Consider the movie “Precious” that is a screened version directed by Lee Daniels of the novel “Push” written by Sapphire. This movie describes life of the young black skinned girl in the big city. It addresses the racial, cultural and social problems of life in big city that are faced by young black people.

Claireece Precious Jones is a pregnant and obese teenage girl. The plot of the story describes her complicated life in the city that included constant private abuse and complete neglect of public. The story is taking place in Harlem, a center of black people culture development in the end of the twentieth century.

Movie shows cultural and social life of black people in the city of the end of the twentieth century. A very interesting aspect that attracts attention is the limitations that black people faced in big cities. Those included limited access to education of any type, either high school or college, university. Black people moved to big city of Harlem with aspirations to continue their education, obtain degree from good school and get good job. However, as it is depicted in the movie, those aspirations often remained unattained.

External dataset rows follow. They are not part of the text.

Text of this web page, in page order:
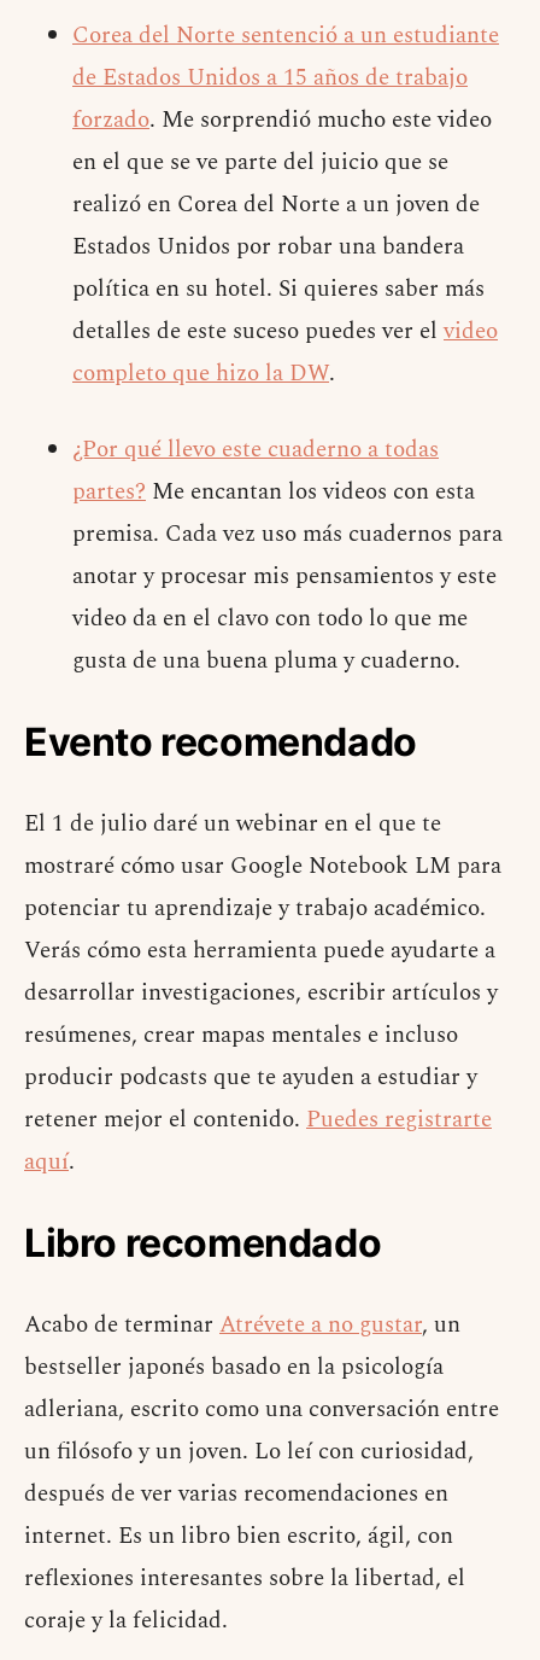
Corea del Norte sentenció a un estudiante
de Estados Unidos a 15 años de trabajo
forzado. Me sorprendió mucho este video
en el que se ve parte del juicio que se
realizó en Corea del Norte a un joven de
Estados Unidos por robar una bandera
política en su hotel. Si quieres saber más
detalles de este suceso puedes ver elvideo
completo que hizo la DW.
¿Por qué llevo este cuaderno a todas
partes? Me encantan los videos con esta
premisa. Cada vez uso más cuadernos para
anotar y procesar mis pensamientos y este
video da en el clavo con todo lo que me
gusta de una buena pluma y cuaderno.
Evento recomendado
El 1 de julio daré un webinar en el que te
mostraré cómo usar Google Notebook LM para
potenciar tu aprendizaje y trabajo académico.
Verás cómo esta herramienta puede ayudarte a
desarrollar investigaciones, escribir artículos y
resúmenes, crear mapas mentales e incluso
producir podcasts que te ayuden a estudiar y
retener mejor el contenido. Puedes registrarte
aquí.
Libro recomendado
Acabo de terminar Atrévete a no gustar, un
bestseller japonés basado en la psicología
adleriana, escrito como una conversación entre
un filósofo y un joven. Lo leí con curiosidad,
después de ver varias recomendaciones en
internet. Es un libro bien escrito, ágil, con
reflexiones interesantes sobre la libertad, el
coraje y la felicidad.
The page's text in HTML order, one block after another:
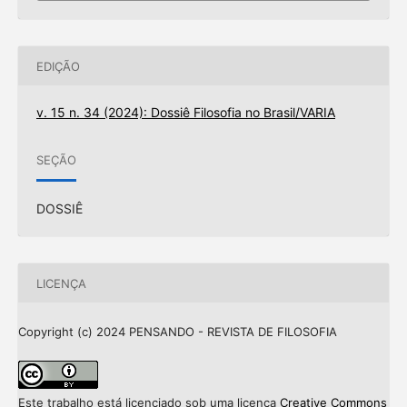
EDIÇÃO
v. 15 n. 34 (2024): Dossiê Filosofia no Brasil/VARIA
SEÇÃO
DOSSIÊ
LICENÇA
Copyright (c) 2024 PENSANDO - REVISTA DE FILOSOFIA
Este trabalho está licenciado sob uma licença Creative Commons
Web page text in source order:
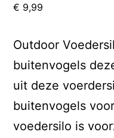
€ 9,99
Outdoor
buitenvogels
uit deze
buitenvogels
voedersilo is

At the same time, movie vividly depicts poor social and economic conditions of black people. Limited economic possibilities of black people living in big city’s poor neighborhood were further restricted by the discrimination and racism. Young people were facing numerous obstacles to get a good decently paid job.

Harlem neighborhood that is depicted in the movie describes poor and economically under developed parts of the New York city. Social and economic questions that are depicted in the movie raise crucial and important questions that should attract attention of public and neighboring communities, as well as local authorities.